▶ [Task directions]
Pictures do not belong in the copy. Return all of the entries exactly.

---*---

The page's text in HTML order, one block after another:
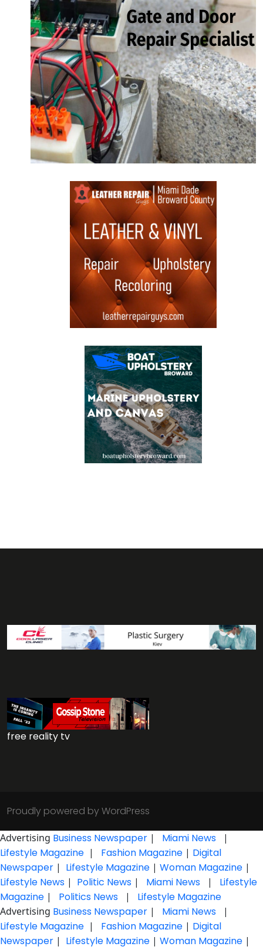
free reality tv
Proudly powered by WordPress
Advertising Business Newspaper | Miami News |
Lifestyle Magazine | Fashion Magazine | Digital
Newspaper | Lifestyle Magazine | Woman Magazine |
Lifestyle News | Politic News | Miami News |
Lifestyle
Magazine | Politics News | Lifestyle Magazine
Advertising Business Newspaper | Miami News |
Lifestyle Magazine | Fashion Magazine | Digital
Newspaper | Lifestyle Magazine | Woman Magazine |
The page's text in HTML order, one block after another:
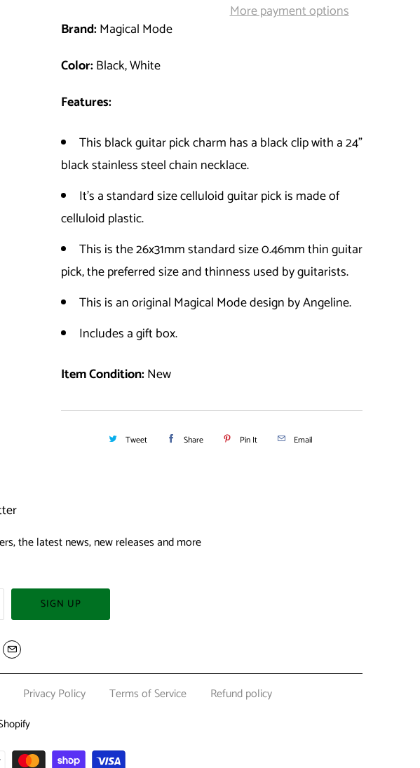
More payment options
Brand:Magical Mode
Color:Black, White
Features:
This black guitar pick charm has a black clip with a 24"
black stainless steel chain necklace.
It's a standard size celluloid guitar pick is made of
celluloid plastic.
This is the 26x31mm standard size 0.46mm thin guitar
pick, the preferred size and thinness used by guitarists.
This is an original Magical Mode design by Angeline.
Includes a gift box.
Item Condition:New
Tweet Share Pin It Email
the latest news, new releases and more
Privacy Policy Terms of Service Refund policy

---*---

▶ [Solution]
The page's text in HTML order, one block after another:
free reality tv
Proudly powered by WordPress
Advertising Business Newspaper | Miami News |
Lifestyle Magazine | Fashion Magazine | Digital
Newspaper | Lifestyle Magazine | Woman Magazine |
Lifestyle News | Politic News | Miami News |
Lifestyle
Magazine | Politics News | Lifestyle Magazine
Advertising Business Newspaper | Miami News |
Lifestyle Magazine | Fashion Magazine | Digital
Newspaper | Lifestyle Magazine | Woman Magazine |
The page's text in HTML order, one block after another:
More payment options
Brand:Magical Mode
Color:Black, White
Features:
This black guitar pick charm has a black clip with a 24"
black stainless steel chain necklace.
It's a standard size celluloid guitar pick is made of
celluloid plastic.
This is the 26x31mm standard size 0.46mm thin guitar
pick, the preferred size and thinness used by guitarists.
This is an original Magical Mode design by Angeline.
Includes a gift box.
Item Condition:New
Tweet Share Pin It Email
the latest news, new releases and more
Privacy Policy Terms of Service Refund policy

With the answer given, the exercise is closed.